Figure 12. Windows and macOS applications are backdoored versions, hosted on the legitimate website’s download page
We found one victim from Japan who downloaded one of the packages for Windows. Table 1 lists the URLs and the dropped implants.
Table 1. URLs of the malicious packages on the compromised website and payload type in the compromised application
Malicious package URL
Payload type
https://www.monlamit[.]com/monlam-app-store/monlam-bodyig3.zip
Win32 downloader
https://www.monlamit[.]com/monlam-app-store/Monlam_Grand_Tibetan_Dictionary_2018.zip
Win32 downloader
https://www.monlamit[.]com/monlam-app-store/Deutsch-Tibetisches_W%C3%B6rterbuch_Installer_Windows.zip
Win32 downloader
https://www.monlamit[.]com/monlam-app-store/monlam-bodyig-mac-os.zip
macOS downloader
https://www.monlamit[.]com/monlam-app-store/Monlam-Grand-Tibetan-Dictionary-for-mac-OS-X.zip
macOS downloader
Windows packages
Figure 13 illustrates the loading chain of the trojanized application from the package monlam-bodyig3.zip.

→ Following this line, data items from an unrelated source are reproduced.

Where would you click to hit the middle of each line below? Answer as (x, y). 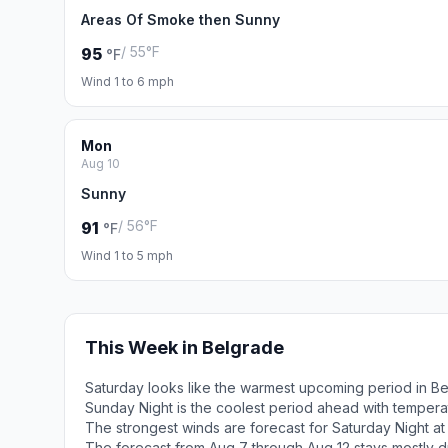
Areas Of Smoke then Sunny (180, 19)
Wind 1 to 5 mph (127, 255)
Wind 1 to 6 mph (127, 81)
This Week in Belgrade (184, 347)
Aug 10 (100, 163)
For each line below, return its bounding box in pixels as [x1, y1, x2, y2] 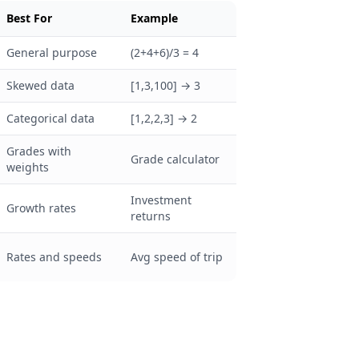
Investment [131, 192, 192, 208]
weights [6, 159, 49, 175]
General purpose [6, 45, 97, 60]
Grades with [6, 143, 71, 159]
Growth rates [6, 200, 76, 216]
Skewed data [6, 78, 75, 93]
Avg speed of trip [131, 249, 223, 264]
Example [131, 10, 178, 26]
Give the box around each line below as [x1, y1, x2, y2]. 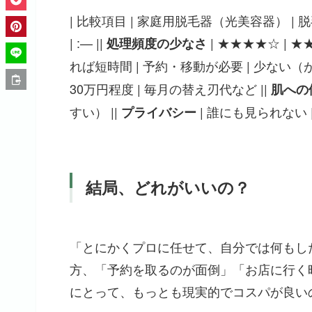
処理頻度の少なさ [107, 34, 207, 53]
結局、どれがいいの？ [86, 175, 251, 199]
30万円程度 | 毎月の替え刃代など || [70, 79, 271, 98]
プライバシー [121, 103, 196, 122]
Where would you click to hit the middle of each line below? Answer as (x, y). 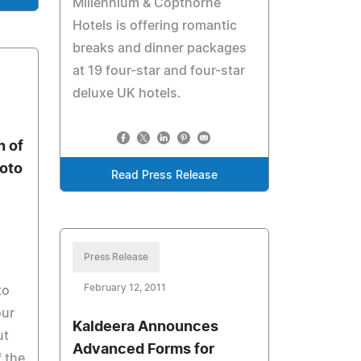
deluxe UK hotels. (127, 93)
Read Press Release (165, 176)
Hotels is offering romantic (155, 26)
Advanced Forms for (144, 350)
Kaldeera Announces (146, 327)
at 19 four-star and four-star (159, 71)
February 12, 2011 (125, 288)
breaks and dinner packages (160, 48)
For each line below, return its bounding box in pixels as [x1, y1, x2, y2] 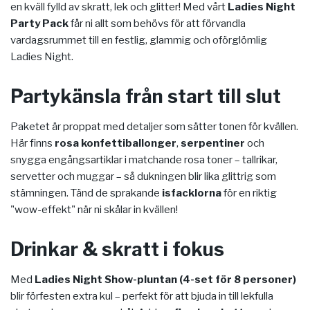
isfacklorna [162, 187, 221, 200]
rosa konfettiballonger [55, 137, 176, 150]
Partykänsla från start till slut [10, 85, 281, 109]
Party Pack [10, 17, 69, 30]
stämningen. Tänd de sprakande [10, 187, 162, 200]
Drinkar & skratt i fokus [10, 238, 224, 262]
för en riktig [221, 187, 277, 200]
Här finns [10, 137, 55, 150]
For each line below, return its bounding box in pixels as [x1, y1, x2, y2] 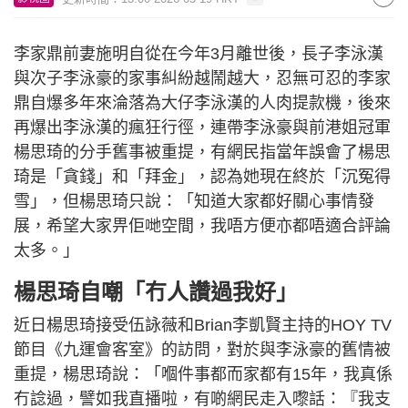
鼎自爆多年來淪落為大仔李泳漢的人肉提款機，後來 [14, 94, 391, 112]
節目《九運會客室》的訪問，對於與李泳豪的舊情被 [14, 341, 391, 359]
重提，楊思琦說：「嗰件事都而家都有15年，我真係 [14, 365, 393, 383]
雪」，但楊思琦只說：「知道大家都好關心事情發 [14, 192, 374, 210]
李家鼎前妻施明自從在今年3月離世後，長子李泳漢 [14, 45, 383, 63]
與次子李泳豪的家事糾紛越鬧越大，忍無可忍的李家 [14, 69, 391, 87]
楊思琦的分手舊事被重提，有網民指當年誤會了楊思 [14, 143, 391, 161]
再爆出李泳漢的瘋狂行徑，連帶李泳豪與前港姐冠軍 [14, 118, 391, 137]
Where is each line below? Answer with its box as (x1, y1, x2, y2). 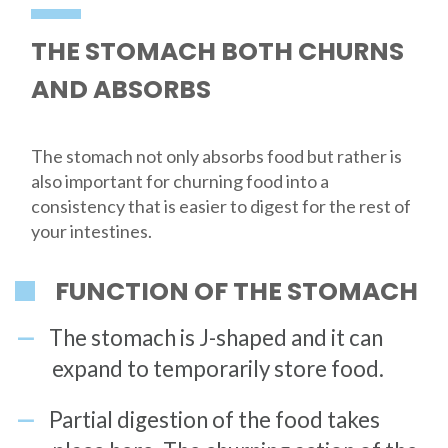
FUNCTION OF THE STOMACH (54, 274, 418, 310)
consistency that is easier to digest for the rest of (30, 194, 411, 217)
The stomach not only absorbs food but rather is (30, 144, 402, 167)
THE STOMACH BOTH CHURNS (30, 33, 404, 69)
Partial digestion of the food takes (48, 406, 380, 434)
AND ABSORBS (30, 71, 211, 107)
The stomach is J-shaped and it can (48, 324, 383, 352)
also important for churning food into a (30, 169, 329, 192)
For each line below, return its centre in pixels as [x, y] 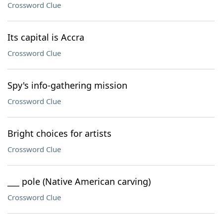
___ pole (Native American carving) [79, 181]
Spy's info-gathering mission [67, 85]
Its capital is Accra [46, 37]
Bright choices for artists [59, 133]
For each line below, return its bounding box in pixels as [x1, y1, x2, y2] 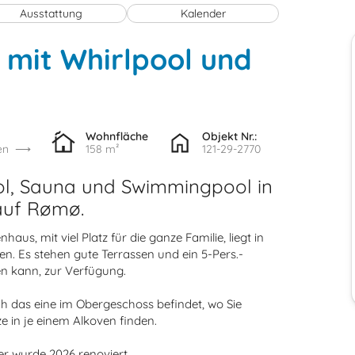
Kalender [180, 6, 226, 21]
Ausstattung [20, 6, 83, 21]
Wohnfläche [85, 128, 148, 143]
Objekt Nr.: [202, 128, 258, 143]
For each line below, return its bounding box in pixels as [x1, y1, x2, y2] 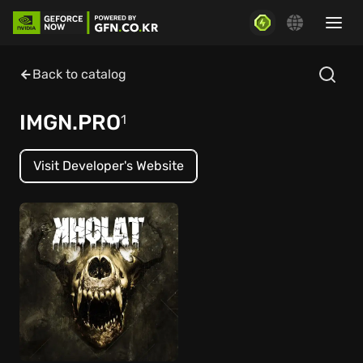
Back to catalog [32, 66, 126, 82]
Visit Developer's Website [33, 158, 184, 173]
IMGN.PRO [19, 110, 121, 135]
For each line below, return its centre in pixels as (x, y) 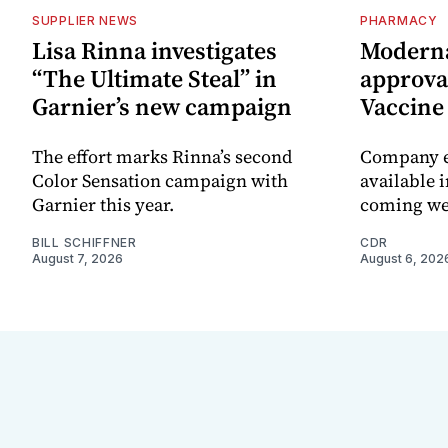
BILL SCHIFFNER (84, 243)
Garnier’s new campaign (162, 107)
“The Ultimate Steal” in (154, 79)
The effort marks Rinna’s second (162, 157)
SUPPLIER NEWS (85, 21)
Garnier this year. (103, 205)
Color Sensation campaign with (160, 181)
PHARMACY (399, 21)
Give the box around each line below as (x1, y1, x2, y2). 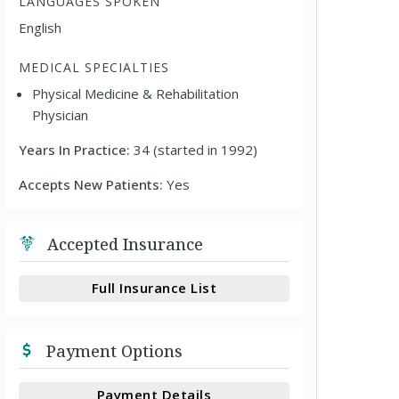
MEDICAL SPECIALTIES (19, 58, 170, 76)
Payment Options (42, 339, 183, 362)
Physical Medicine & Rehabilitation (32, 84, 240, 102)
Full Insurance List (91, 279, 217, 297)
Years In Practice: (19, 140, 134, 159)
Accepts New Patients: (19, 175, 167, 193)
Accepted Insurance (43, 232, 204, 255)
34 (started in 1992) (134, 140, 258, 159)
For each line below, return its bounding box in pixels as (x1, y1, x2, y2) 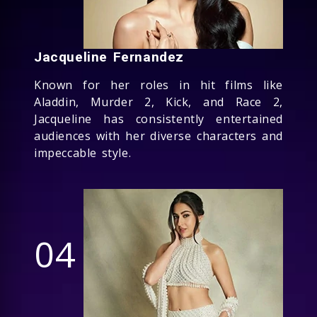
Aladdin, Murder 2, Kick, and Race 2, (34, 93, 283, 110)
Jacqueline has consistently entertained (34, 110, 283, 127)
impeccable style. (34, 144, 132, 161)
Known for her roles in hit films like (34, 76, 283, 93)
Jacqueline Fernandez (34, 48, 184, 65)
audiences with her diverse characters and (34, 127, 283, 144)
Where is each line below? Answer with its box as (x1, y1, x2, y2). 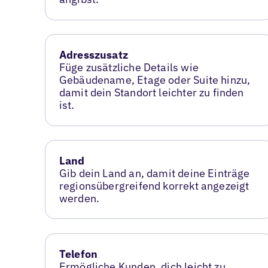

Figure 13. Loading chain of the malicious components
The trojanized application contains a malicious dropper called autorun.exe that deploys two components:
an executable file named MonlamUpdate.exe, which is a software component from an emulator called C64 Forever and is abused for DLL side-loading, and
RPHost.dll, the side-loaded DLL, which is a malicious downloader for the next stage.
When the downloader DLL is loaded in memory, it creates a scheduled task named Demovale intended to be executed every time a user logs on. However, since the task does not specify a file to execute, it fails to establish persistence.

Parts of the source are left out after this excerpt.